Quality score generating module 316 may be configured to generate, based on the first plurality of proposed grasps, a first plurality of quality scores (such as the grasp quality scores 122) corresponding to the first plurality of proposed grasps. The first plurality of quality scores may represent a first plurality of likelihoods of success corresponding to the first plurality of proposed grasps. Generating, based on the first mask, the first plurality of proposed grasps corresponding to the first object further includes generating, based on the second mask, a second plurality of proposed grasps corresponding to the second object. Generating, based on the first plurality of proposed grasps, a first plurality of quality scores corresponding to the first plurality of proposed grasps may further include generating, based on the second plurality of proposed grasps, a second plurality of quality scores corresponding to the second plurality of proposed grasps. Each grasp, in the first plurality of proposed grasps, may include data representing a pair of pixels in the input image corresponding to a first and second position, respectively, for a first and second gripper finger of a robot.

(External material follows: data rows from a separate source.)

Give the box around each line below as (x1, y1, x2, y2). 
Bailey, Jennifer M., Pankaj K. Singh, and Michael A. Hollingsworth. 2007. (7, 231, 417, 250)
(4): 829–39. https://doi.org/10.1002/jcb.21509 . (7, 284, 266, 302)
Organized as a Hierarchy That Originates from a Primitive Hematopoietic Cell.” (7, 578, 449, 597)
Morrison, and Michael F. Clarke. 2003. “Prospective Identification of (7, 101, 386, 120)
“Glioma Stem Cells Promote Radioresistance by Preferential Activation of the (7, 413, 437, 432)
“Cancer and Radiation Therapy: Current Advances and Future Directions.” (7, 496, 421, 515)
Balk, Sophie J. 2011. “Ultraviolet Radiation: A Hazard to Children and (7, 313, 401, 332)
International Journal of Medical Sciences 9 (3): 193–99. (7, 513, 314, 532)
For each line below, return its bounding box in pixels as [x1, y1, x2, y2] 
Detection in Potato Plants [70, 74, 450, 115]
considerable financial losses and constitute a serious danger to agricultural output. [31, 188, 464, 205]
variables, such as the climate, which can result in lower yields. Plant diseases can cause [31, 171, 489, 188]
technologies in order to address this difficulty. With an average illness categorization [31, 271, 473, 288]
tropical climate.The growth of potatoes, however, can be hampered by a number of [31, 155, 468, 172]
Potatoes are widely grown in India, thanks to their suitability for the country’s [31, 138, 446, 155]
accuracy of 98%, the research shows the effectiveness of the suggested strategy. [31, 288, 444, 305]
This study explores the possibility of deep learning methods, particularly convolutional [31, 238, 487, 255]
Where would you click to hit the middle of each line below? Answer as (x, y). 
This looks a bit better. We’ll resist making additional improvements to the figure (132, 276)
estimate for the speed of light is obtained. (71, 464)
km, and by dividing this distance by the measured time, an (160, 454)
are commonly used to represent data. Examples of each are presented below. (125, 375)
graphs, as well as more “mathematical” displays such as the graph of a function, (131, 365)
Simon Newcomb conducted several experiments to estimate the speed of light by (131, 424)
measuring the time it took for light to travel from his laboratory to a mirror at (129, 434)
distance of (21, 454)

Generating, based on the first plurality of proposed grasps, a first plurality of quality scores corresponding to the first plurality of proposed grasps may include generating, based on the input image, a feature map (such as the feature map 126). Generating, based on the first plurality of proposed grasps, a first plurality of quality scores corresponding to the first plurality of proposed grasps may include generating the first plurality of quality scores based on the feature map and the plurality of regions of interest in the input image. Generating, based on the input image, a feature map may include using a convolutional neural network to generate the feature map. Generating the first plurality of quality scores based on the feature map and the plurality of regions of interest in the input image may include using a convolutional neural network to generate the first plurality of quality scores. Generating the first mask based on the plurality of regions of interest in the input image and generating the first plurality of quality scores based on the feature map and the plurality of regions of interest in the input image may be performed in parallel with each other.

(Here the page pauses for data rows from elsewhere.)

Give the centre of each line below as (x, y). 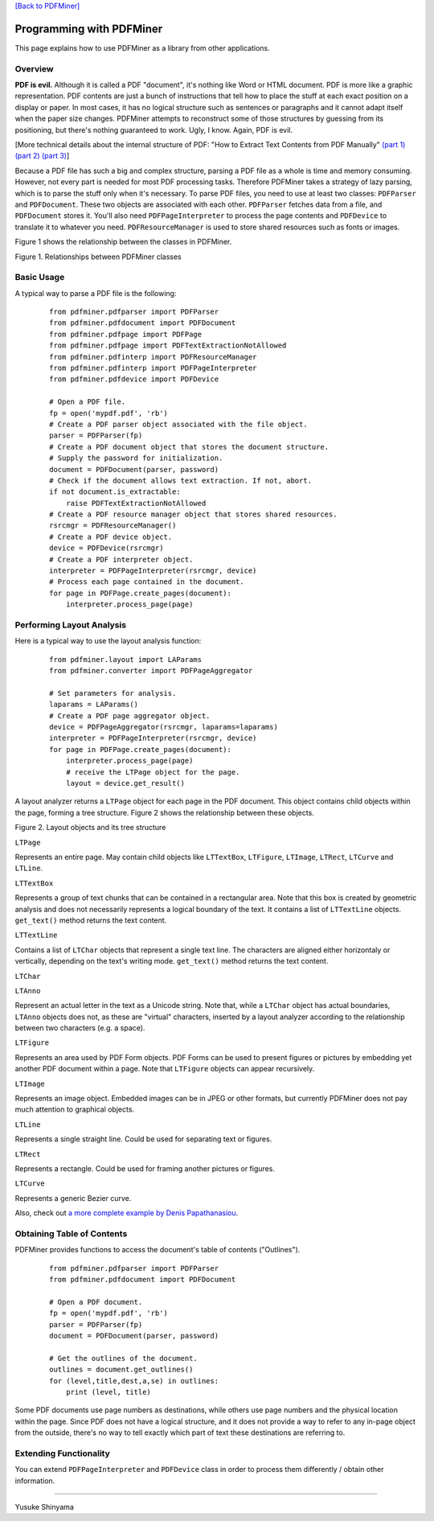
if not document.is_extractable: (115, 492)
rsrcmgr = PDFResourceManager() (113, 526)
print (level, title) (108, 1392)
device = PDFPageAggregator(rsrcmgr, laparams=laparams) (164, 727)
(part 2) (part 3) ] (42, 156)
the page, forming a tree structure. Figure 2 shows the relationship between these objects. (165, 812)
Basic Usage (40, 277)
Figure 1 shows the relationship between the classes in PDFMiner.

In some embodiments, the second plurality of quality scores may represent a second plurality of likelihoods of success corresponding to the second plurality of proposed grasps.

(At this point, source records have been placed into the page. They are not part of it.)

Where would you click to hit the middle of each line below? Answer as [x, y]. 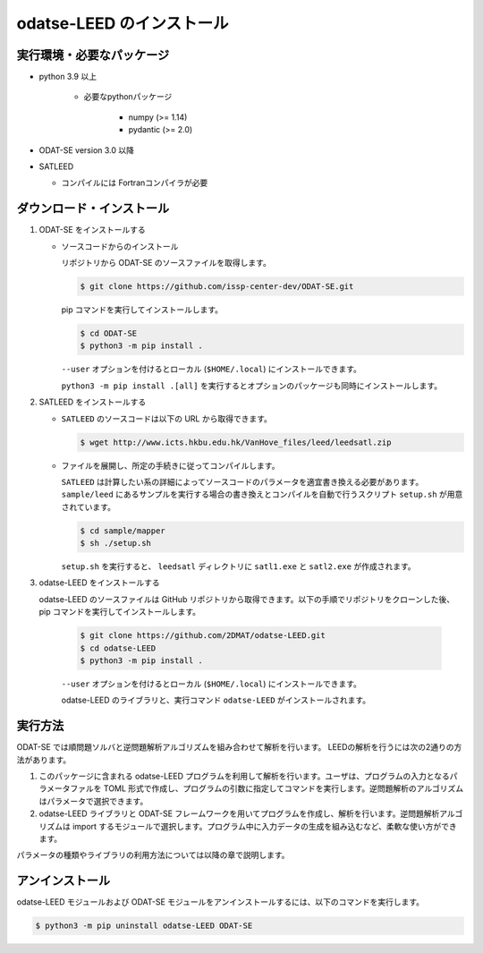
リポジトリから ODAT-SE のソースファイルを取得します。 [166, 263]
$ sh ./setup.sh [116, 543]
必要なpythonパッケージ [128, 97]
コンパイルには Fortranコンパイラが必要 [135, 183]
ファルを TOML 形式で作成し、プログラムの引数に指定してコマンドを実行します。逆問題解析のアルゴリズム [267, 788]
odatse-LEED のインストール [123, 23]
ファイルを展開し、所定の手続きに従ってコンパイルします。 [170, 465]
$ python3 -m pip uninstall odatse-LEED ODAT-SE [144, 926]
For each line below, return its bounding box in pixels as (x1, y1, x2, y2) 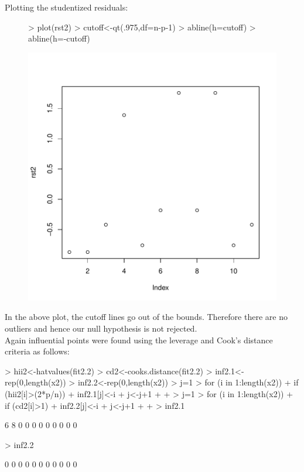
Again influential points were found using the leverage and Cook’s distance (5, 333, 273, 346)
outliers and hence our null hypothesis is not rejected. (5, 322, 197, 334)
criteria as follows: (5, 345, 70, 357)
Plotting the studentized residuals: (5, 1, 128, 13)
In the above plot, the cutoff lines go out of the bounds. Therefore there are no (5, 311, 288, 323)
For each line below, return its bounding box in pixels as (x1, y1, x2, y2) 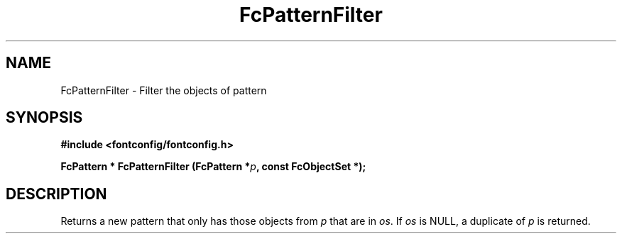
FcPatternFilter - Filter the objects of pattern (60, 84, 267, 96)
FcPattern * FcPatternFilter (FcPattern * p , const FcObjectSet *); (60, 160, 366, 173)
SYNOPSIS (6, 109, 83, 127)
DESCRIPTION (6, 184, 107, 203)
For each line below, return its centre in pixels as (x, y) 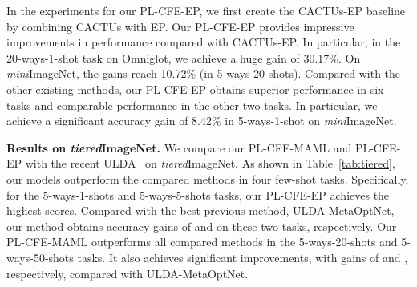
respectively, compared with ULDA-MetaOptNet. (128, 273)
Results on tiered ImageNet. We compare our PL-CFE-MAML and (179, 147)
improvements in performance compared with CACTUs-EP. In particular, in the (204, 42)
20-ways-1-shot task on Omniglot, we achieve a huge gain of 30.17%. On (184, 57)
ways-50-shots (40, 257)
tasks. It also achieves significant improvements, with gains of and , (243, 257)
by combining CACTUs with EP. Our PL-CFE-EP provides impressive (180, 26)
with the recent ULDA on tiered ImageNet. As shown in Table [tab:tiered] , (210, 163)
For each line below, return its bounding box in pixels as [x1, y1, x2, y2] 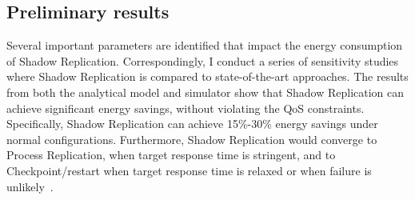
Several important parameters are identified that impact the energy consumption [6, 37, 403, 54]
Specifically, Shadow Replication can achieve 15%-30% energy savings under [6, 115, 378, 132]
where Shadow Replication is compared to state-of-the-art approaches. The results [6, 68, 409, 85]
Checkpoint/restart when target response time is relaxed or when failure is [6, 162, 372, 178]
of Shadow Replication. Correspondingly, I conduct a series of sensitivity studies [6, 52, 399, 69]
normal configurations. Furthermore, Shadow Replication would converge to [6, 130, 377, 147]
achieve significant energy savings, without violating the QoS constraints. [6, 99, 365, 116]
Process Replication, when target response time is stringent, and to [6, 146, 336, 163]
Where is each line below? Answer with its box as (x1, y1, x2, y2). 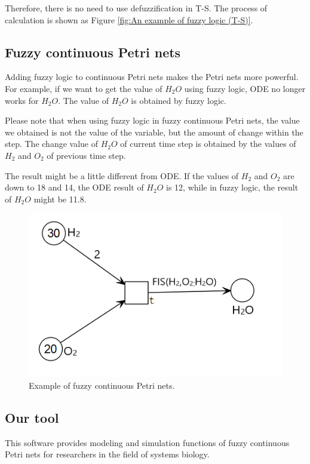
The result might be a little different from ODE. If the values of (5, 169, 239, 182)
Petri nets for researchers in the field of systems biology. (5, 448, 210, 460)
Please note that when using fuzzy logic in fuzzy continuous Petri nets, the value (5, 114, 300, 127)
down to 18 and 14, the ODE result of (5, 181, 144, 193)
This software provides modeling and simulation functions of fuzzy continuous (5, 436, 290, 448)
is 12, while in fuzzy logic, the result (166, 181, 299, 193)
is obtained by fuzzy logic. (131, 94, 226, 106)
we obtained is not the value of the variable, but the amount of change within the (5, 125, 303, 138)
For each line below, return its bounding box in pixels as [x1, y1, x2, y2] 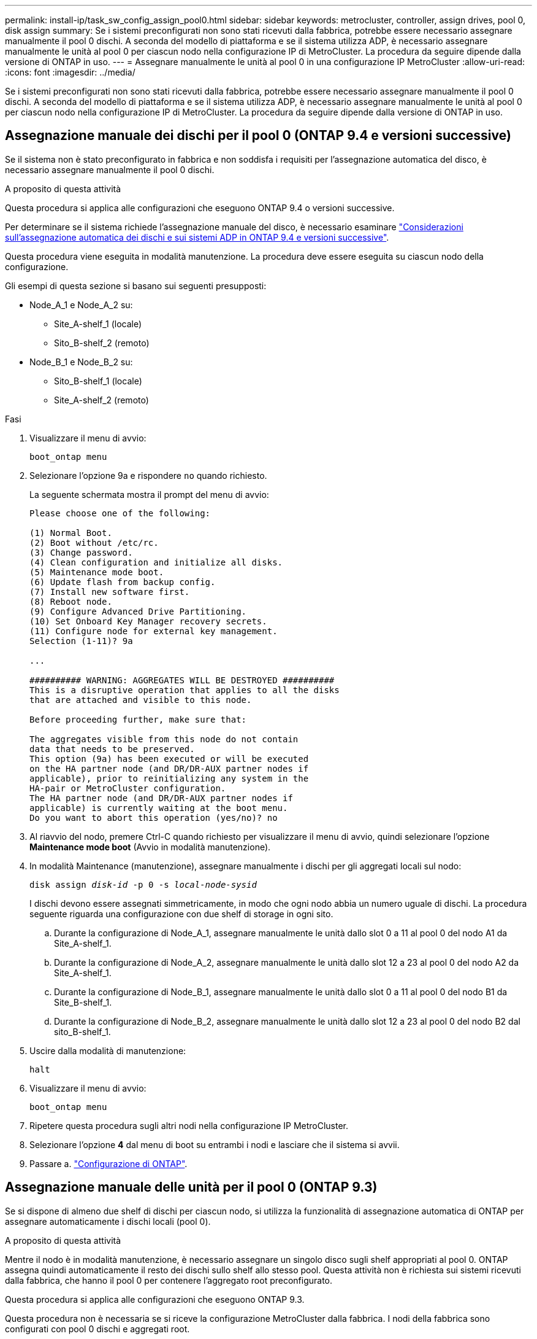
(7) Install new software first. [29, 586, 190, 597]
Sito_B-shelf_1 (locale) [54, 375, 142, 386]
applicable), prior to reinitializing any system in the [29, 773, 309, 783]
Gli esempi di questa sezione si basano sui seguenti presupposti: [5, 280, 267, 291]
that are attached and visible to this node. [29, 694, 252, 705]
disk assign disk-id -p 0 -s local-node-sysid [29, 879, 257, 890]
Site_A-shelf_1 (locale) [54, 318, 142, 329]
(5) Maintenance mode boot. [29, 567, 164, 577]

In some embodiments, computing platform(s) 302, remote platform(s) 304, and/or external resources 318 may be operatively linked via one or more electronic communication links. For example, such electronic communication links may be established, at least in part, via a network such as the Internet and/or other networks. It will be appreciated that this is not intended to be limiting, and that the scope of this disclosure includes embodiments in which computing platform(s) 302, remote platform(s) 304, and/or external resources 318 may be operatively linked via some other communication media.
A given remote platform 304 may include one or more processors configured to execute computer program modules. The computer program modules may be configured to enable an expert or user associated with the given remote platform 304 to interface with system 300 and/or external resources 318, and/or provide other functionality attributed herein to remote platform(s) 304. By way of non-limiting example, a given remote platform 304 and/or a given computing platform 302 may include one or more of a server, a desktop computer, a laptop computer, a handheld computer, a tablet computing platform, a NetBook, a Smartphone, a gaming console, and/or other computing platforms.
External resources 318 may include sources of information outside of system 300, external entities participating with system 300, and/or other resources. In some embodiments, some or all of the functionality attributed herein to external resources 318 may be provided by resources included in system 300.
Computing platform(s) 302 may include electronic storage 320, one or more processors 322, and/or other components. Computing platform(s) 302 may include communication lines, or ports to enable the exchange of information with a network and/or other computing platforms. Illustration of computing platform(s) 302 in
Electronic storage 320 may comprise non-transitory storage media that electronically stores information. The electronic storage media of electronic storage 320 may include one or both of system storage that is provided integrally (i.e., substantially non-removable) with computing platform(s) 302 and/or removable storage that is removably connectable to computing platform(s) 302 via, for example, a port (e.g., a USB port, a firewire port, etc.) or a drive (e.g., a disk drive, etc.). Electronic storage 320 may include one or more of optically readable storage media (e.g., optical disks, etc.), magnetically readable storage media (e.g., magnetic tape, magnetic hard drive, floppy drive, etc.), electrical charge-based storage media (e.g., EEPROM, RAM, etc.), solid-state storage media (e.g., flash drive, etc.), and/or other electronically readable storage media. Electronic storage 320 may include one or more virtual storage resources (e.g., cloud storage, a virtual private network, and/or other virtual storage resources). Electronic storage 320 may store software algorithms, information determined by processor(s) 322, information received from computing platform(s) 302, information received from remote platform(s) 304, and/or other information that enables computing platform(s) 302 to function as described herein.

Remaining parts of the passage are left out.